Nature and Extent of the Knee Condition
The employer and insurers assert that the compensation judge erred by failing to make a finding regarding the nature and extent of Mr. Holtslander’s right knee injury. They did not indicate why such a finding is necessary in this proceeding. The employee responded that the nature and extent of the employee’s right knee condition was adequately identified in the compensation judge’s findings to the extent required to resolve the issues placed before him.
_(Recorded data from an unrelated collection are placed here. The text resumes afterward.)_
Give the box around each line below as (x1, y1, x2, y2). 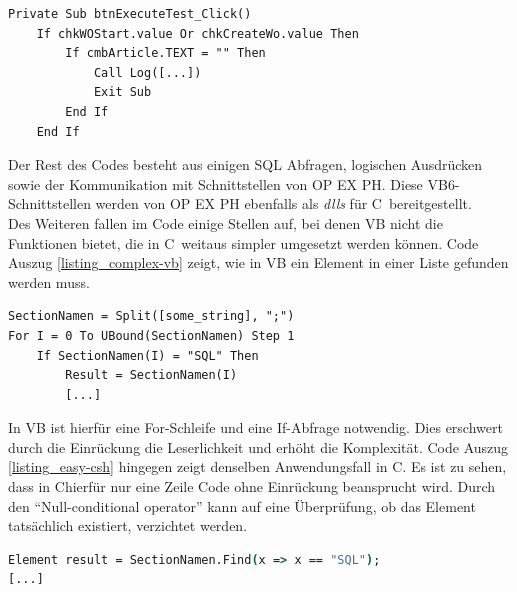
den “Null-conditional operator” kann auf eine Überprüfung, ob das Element (8, 495, 476, 516)
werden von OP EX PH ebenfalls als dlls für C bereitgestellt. (95, 193, 472, 214)
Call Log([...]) (93, 65, 202, 80)
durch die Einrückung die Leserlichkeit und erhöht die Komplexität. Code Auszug (8, 436, 509, 457)
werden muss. (8, 271, 90, 292)
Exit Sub (93, 85, 152, 100)
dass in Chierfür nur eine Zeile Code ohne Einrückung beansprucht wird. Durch (8, 476, 496, 497)
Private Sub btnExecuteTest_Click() (8, 7, 252, 21)
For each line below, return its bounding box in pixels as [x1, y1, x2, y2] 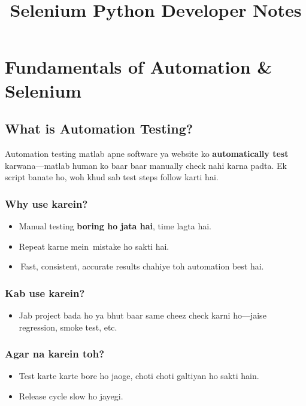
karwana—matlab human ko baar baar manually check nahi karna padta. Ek [5, 159, 287, 171]
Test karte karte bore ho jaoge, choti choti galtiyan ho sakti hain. [19, 369, 259, 382]
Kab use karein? [5, 285, 85, 300]
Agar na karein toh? [5, 346, 105, 361]
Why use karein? [5, 196, 88, 211]
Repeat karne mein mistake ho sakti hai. [19, 240, 169, 252]
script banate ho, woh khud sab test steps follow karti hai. [5, 171, 219, 183]
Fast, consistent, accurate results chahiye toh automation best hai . [20, 260, 264, 272]
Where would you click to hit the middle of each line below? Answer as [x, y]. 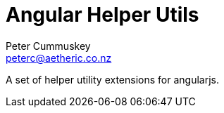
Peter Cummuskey [48, 46]
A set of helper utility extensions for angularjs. [112, 79]
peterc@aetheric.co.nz [59, 58]
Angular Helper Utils [102, 15]
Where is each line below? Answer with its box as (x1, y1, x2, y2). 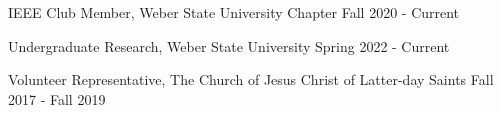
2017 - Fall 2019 (8, 88, 106, 109)
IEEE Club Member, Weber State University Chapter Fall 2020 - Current (8, 2, 460, 22)
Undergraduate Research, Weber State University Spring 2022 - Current (8, 35, 450, 56)
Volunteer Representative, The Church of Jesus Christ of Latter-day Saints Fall (8, 69, 494, 90)
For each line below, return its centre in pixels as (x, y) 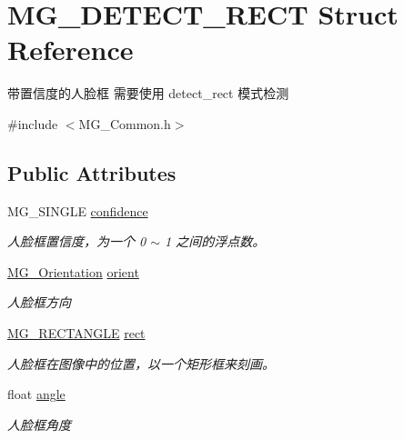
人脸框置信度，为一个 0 (77, 241)
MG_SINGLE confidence (78, 210)
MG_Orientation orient (73, 271)
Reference (71, 50)
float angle (36, 394)
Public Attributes (92, 172)
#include (33, 123)
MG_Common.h (125, 123)
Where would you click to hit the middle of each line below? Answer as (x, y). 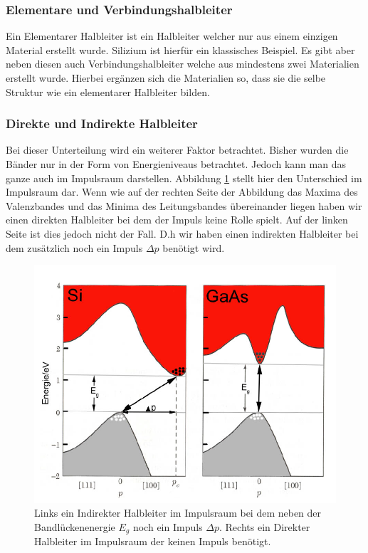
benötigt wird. (194, 247)
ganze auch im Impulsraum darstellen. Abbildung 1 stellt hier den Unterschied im (184, 178)
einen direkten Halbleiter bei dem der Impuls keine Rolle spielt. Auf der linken (177, 220)
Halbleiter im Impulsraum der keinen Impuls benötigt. (153, 541)
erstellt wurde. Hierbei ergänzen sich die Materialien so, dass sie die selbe (166, 78)
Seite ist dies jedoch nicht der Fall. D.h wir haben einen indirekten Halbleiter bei (182, 233)
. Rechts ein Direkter (265, 526)
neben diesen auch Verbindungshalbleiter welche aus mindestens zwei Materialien (183, 64)
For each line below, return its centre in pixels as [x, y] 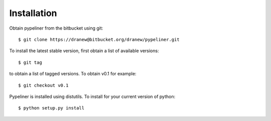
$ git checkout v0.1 [43, 85]
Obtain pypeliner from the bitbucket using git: [56, 28]
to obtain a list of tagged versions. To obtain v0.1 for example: [73, 74]
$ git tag [30, 62]
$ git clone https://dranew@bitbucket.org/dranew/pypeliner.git [99, 39]
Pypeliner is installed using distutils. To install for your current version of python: [92, 96]
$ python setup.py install [51, 108]
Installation [33, 13]
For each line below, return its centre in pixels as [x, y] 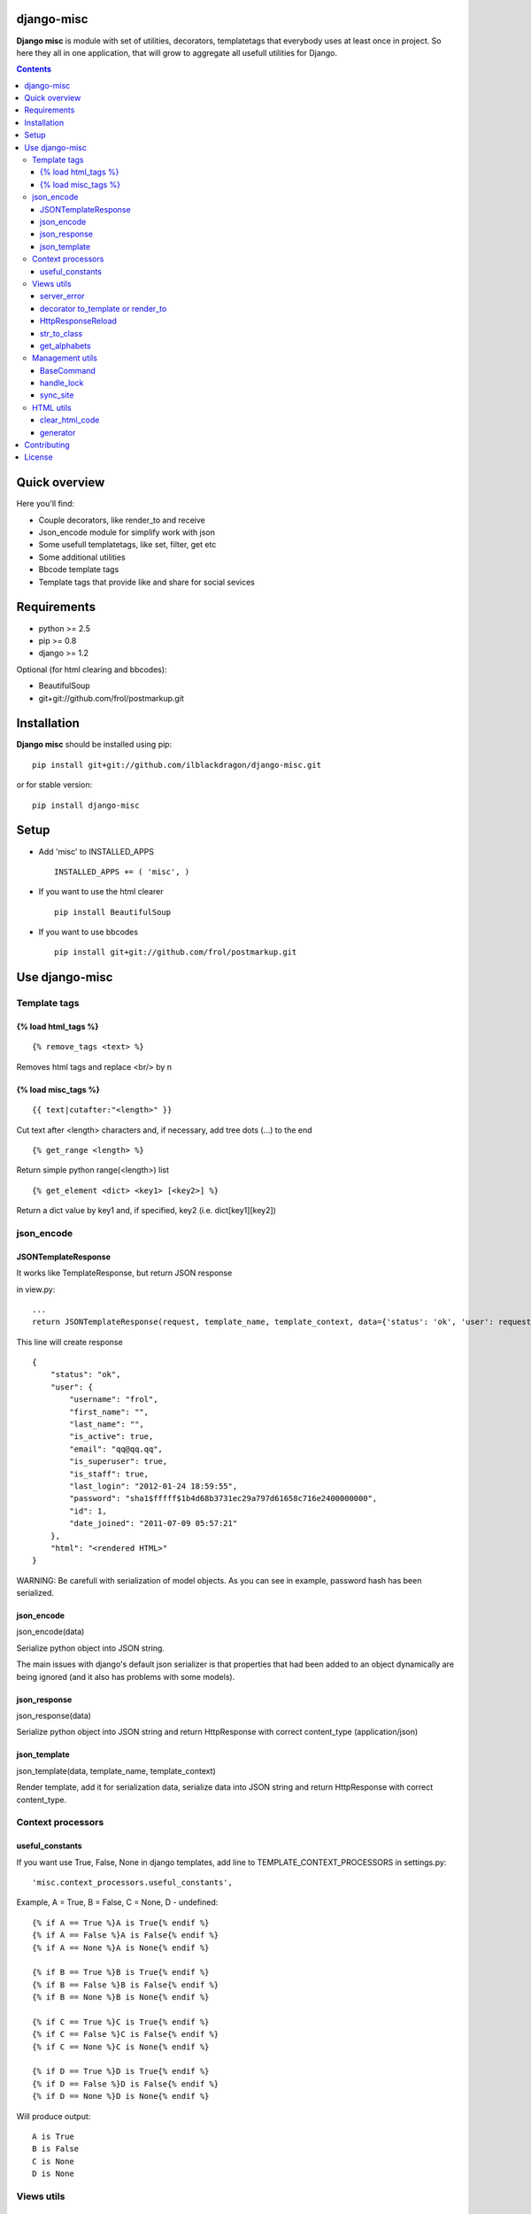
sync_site [57, 395]
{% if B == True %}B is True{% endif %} [121, 1972]
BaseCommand [68, 370]
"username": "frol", [114, 1400]
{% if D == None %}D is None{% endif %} [121, 2096]
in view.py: [36, 1289]
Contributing [47, 445]
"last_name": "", [107, 1424]
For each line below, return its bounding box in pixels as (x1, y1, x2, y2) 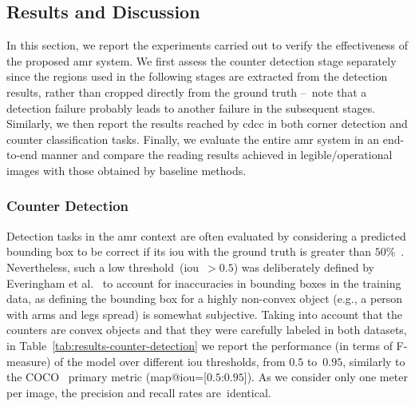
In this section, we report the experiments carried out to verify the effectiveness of (6, 37, 409, 54)
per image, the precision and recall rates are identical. (6, 384, 271, 400)
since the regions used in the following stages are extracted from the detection (6, 68, 388, 85)
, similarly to (342, 352, 405, 369)
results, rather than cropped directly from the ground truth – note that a (6, 83, 367, 100)
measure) (6, 352, 51, 369)
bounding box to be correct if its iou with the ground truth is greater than (6, 243, 372, 260)
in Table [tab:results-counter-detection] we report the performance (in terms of (6, 336, 393, 353)
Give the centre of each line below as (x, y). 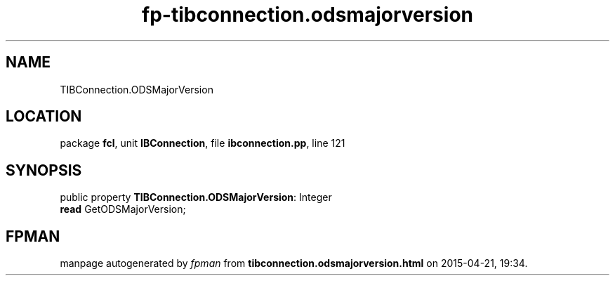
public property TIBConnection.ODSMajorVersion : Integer (196, 197)
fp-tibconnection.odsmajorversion (307, 15)
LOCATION (44, 117)
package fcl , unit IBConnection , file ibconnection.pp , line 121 (203, 143)
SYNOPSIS (44, 170)
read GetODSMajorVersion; (123, 209)
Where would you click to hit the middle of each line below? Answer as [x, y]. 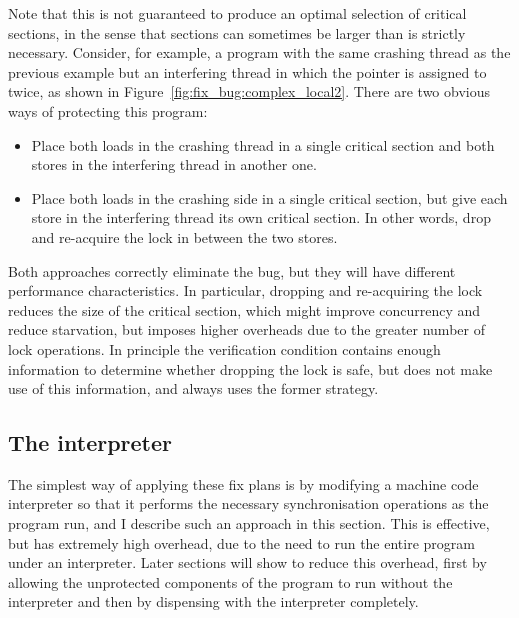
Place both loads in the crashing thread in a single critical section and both [263, 144]
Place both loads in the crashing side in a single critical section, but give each [269, 197]
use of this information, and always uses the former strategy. [193, 388]
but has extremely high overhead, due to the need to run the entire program [241, 542]
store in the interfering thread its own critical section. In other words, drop [261, 217]
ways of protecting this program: [108, 110]
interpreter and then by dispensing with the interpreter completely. [213, 601]
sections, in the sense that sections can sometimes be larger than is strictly [237, 32]

The compensation judge addressed the issues as they were presented to him by the parties. A compensation judge is not free to address issues that were not presented and argued by the parties. Ounasser v. Golden Living Ctr. Rochester W., No. WC13-5565 (W.C.C.A. Sept. 4, 2013); Dawson v. Univ. of Minn., slip op. (W.C.C.A. May 6, 1999) (citing Kulenkamp v. Timesavers, Inc., 420 N.W.2d 891, 40 W.C.D. 869 (Minn. 1988)). A finding regarding the nature and extent of an injury is not required prior to approving medical treatment. See, e.g., Ostertag v. Kottkes Bus Serv., slip op. (W.C.C.A. November 14, 2001) (prior order did not make findings regarding nature and extent of injury as treatment was ongoing). Upon review of the record, this court notes that the compensation judge addressed the issues that were presented to him. There is no error in failing to address an issue that was not before the compensation judge.
Summary
Mr. Holtslander bore the burden of proof to show that his right knee injury was the result of a fall caused by his low back injuries. Mr. Holtslander presented evidence through an extensive medical record, his own testimony, and expert medical opinion that his falls were the result of instability and altered gait arising from his low back injuries. The compensation judge found that this evidence was sufficient to meet the employee’s burden and awarded benefits. Having carefully reviewed the record, we conclude that the compensation judge’s findings, except as noted above, are supported by substantial evidence and not clearly erroneous. The single portion of a finding that was not supported by substantial evidence amounts to harmless error. We therefore affirm the compensation judge’s award.